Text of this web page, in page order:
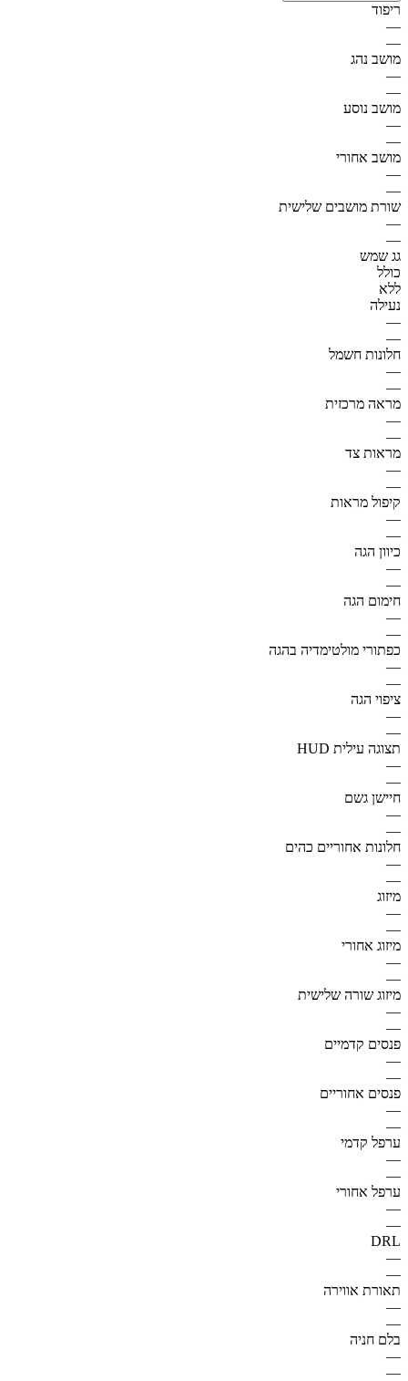
ריפוד
—
—
מושב נהג
—
—
מושב נוסע
—
—
מושב אחורי
—
—
שורת מושבים שלישית
—
—
גג שמש
כולל
ללא
נעילה
—
—
חלונות חשמל
—
—
מראה מרכזית
—
—
מראות צד
—
—
קיפול מראות
—
—
כיוון הגה
—
—
חימום הגה
—
—
כפתורי מולטימדיה בהגה
—
—
ציפוי הגה
—
—
תצוגה עילית HUD
—
—
חיישן גשם
—
—
חלונות אחוריים כהים
—
—
מיזוג
—
—
מיזוג אחורי
—
—
מיזוג שורה שלישית
—
—
פנסים קדמיים
—
—
פנסים אחוריים
—
—
ערפל קדמי
—
—
ערפל אחורי
—
—
DRL
—
—
תאורת אווירה
—
—
בלם חניה
—
—

◇ ◇ ◇ ◇ ◇ ◇ ◇

■ Task
Write the entries out again word for word. Omit all pictures from them.

■ Reply
Text of this web page, in page order:
ריפוד
—
—
מושב נהג
—
—
מושב נוסע
—
—
מושב אחורי
—
—
שורת מושבים שלישית
—
—
גג שמש
כולל
ללא
נעילה
—
—
חלונות חשמל
—
—
מראה מרכזית
—
—
מראות צד
—
—
קיפול מראות
—
—
כיוון הגה
—
—
חימום הגה
—
—
כפתורי מולטימדיה בהגה
—
—
ציפוי הגה
—
—
תצוגה עילית HUD
—
—
חיישן גשם
—
—
חלונות אחוריים כהים
—
—
מיזוג
—
—
מיזוג אחורי
—
—
מיזוג שורה שלישית
—
—
פנסים קדמיים
—
—
פנסים אחוריים
—
—
ערפל קדמי
—
—
ערפל אחורי
—
—
DRL
—
—
תאורת אווירה
—
—
בלם חניה
—
—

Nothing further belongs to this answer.